── Records to use

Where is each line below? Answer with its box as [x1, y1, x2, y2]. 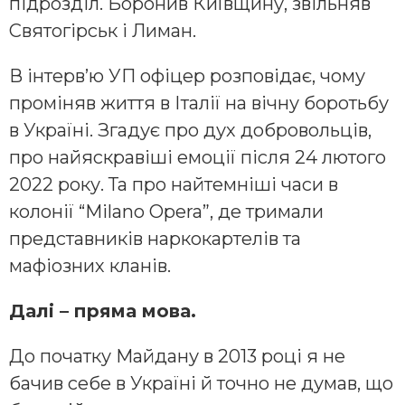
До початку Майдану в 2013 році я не [9, 345, 345, 368]
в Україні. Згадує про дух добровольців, [9, 119, 372, 142]
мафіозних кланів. [9, 255, 171, 278]
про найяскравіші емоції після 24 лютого [9, 146, 386, 169]
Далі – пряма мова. [9, 300, 196, 323]
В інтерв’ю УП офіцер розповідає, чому [9, 65, 365, 88]
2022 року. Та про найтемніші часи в [9, 174, 338, 196]
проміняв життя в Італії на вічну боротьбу [9, 92, 389, 115]
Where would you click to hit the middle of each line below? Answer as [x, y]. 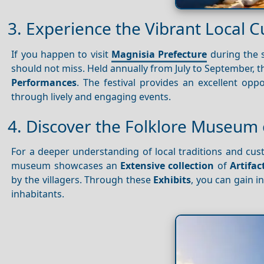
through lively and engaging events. [91, 96]
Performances [44, 82]
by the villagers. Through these [82, 180]
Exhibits [172, 180]
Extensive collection [167, 166]
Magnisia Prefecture [159, 54]
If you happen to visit [62, 54]
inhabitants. [38, 194]
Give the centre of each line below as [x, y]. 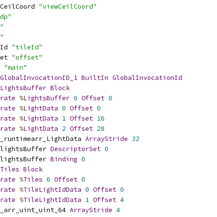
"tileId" [27, 47]
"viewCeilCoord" [68, 7]
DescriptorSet [76, 149]
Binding [64, 159]
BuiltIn [95, 78]
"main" [15, 68]
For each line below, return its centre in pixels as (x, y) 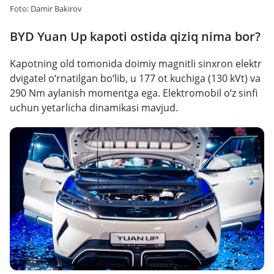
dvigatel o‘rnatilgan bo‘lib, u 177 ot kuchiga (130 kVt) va (135, 78)
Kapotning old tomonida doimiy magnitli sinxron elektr (136, 64)
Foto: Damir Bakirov (46, 9)
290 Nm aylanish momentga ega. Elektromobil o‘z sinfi (134, 93)
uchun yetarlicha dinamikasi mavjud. (94, 108)
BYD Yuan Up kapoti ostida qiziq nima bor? (135, 36)
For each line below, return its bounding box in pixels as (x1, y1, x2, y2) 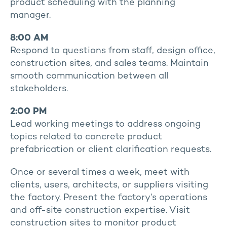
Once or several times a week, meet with (10, 168, 190, 177)
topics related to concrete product (10, 132, 162, 142)
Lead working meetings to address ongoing (10, 120, 201, 129)
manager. (10, 11, 51, 20)
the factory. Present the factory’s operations (10, 193, 207, 203)
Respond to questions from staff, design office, (10, 46, 215, 56)
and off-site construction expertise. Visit (10, 206, 190, 215)
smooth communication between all (10, 71, 168, 81)
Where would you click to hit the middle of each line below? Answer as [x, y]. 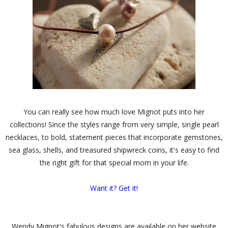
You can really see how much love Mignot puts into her [114, 111]
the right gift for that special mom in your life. [114, 162]
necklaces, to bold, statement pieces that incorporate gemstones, [114, 137]
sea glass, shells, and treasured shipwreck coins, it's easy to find [114, 150]
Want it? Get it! [114, 188]
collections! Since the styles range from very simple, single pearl [114, 124]

────

* _Activity_
Your task is to find every line above containing the word "that" and copy it.

* _Answer space_
the right gift for that special mom in your life. [114, 162]
necklaces, to bold, statement pieces that incorporate gemstones, [114, 137]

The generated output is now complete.